Training Configuration

Echo88-150M-Base was trained as a LLaMA-style decoder-only causal LM.

Main configuration:

vocab_size: 32768
hidden_size: 768
intermediate_size: 2048
num_hidden_layers: 18
num_attention_heads: 12
num_key_value_heads: 4
max_position_embeddings: 2048
activation: SiLU / SwiGLU-style LLaMA MLP
normalization: RMSNorm
position encoding: RoPE
attention: grouped-query attention

Training setup:

precision: bf16
sequence length: 2048
optimizer: AdamW
scheduler: cosine
weight decay: 0.1
gradient clipping: 1.0
max steps: 5610
training tokens: ~1.47B

Limitations

Echo88-150M-Base is experimental and small.

Known limitations:

  • not instruction tuned
  • may hallucinate
  • may repeat text
  • may produce OCR-like artifacts
  • may reflect outdated historical language or views
  • may struggle with complex reasoning
  • may not reliably refuse post-1988 topics
  • may produce incomplete or strange continuations
  • may mix unrelated historical/computer facts

The model is intended for research, experimentation, and creative retro AI work. It is not intended for high-stakes use.

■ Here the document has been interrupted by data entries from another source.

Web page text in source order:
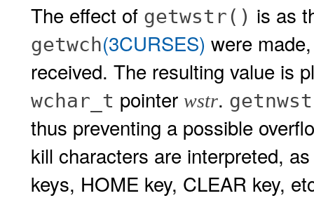
The effect of getwstr() is as
getwch(3CURSES) were
received. The resulting value is
wchar_t pointer wstr.
thus preventing a possible
kill characters are interpreted,
keys, HOME key, CLEAR key,
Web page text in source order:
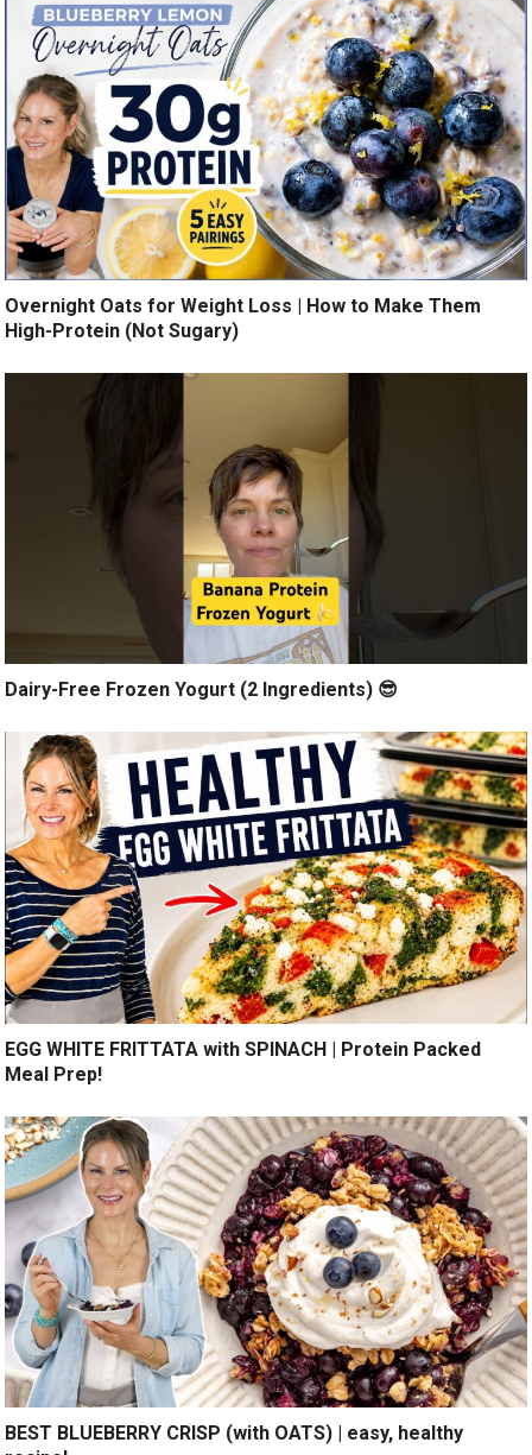
Overnight Oats for Weight Loss | How to Make Them
High-Protein (Not Sugary)
Dairy-Free Frozen Yogurt (2 Ingredients) 😎
EGG WHITE FRITTATA with SPINACH | Protein Packed
Meal Prep!
BEST BLUEBERRY CRISP (with OATS) | easy, healthy
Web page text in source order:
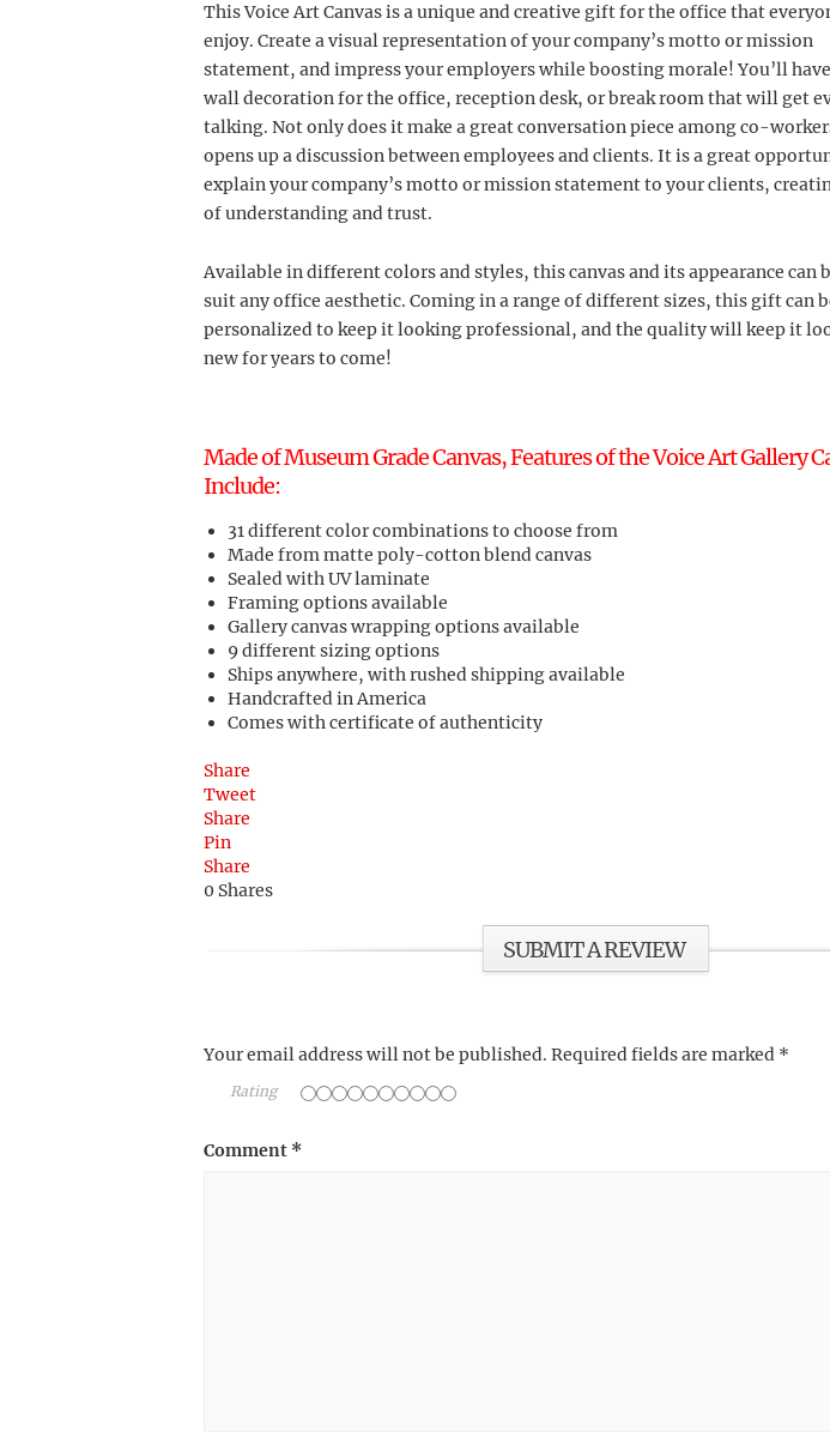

Bias and Historical Content

The training data includes historical books, magazines, and Usenet text. As a result, the model may reproduce outdated language, assumptions, stereotypes, or viewpoints present in older source material.

Users should review outputs carefully.

Model Family

Planned Echo88 model family:

Echo88-150M-Base
Echo88-150M-Instruct
Echo88-150M-Chat

License

The model weights are released under the Apache 2.0 license.

The training dataset is mixed-source and released separately under other. Users are responsible for checking dataset source rights, licensing, and suitability for their own use case.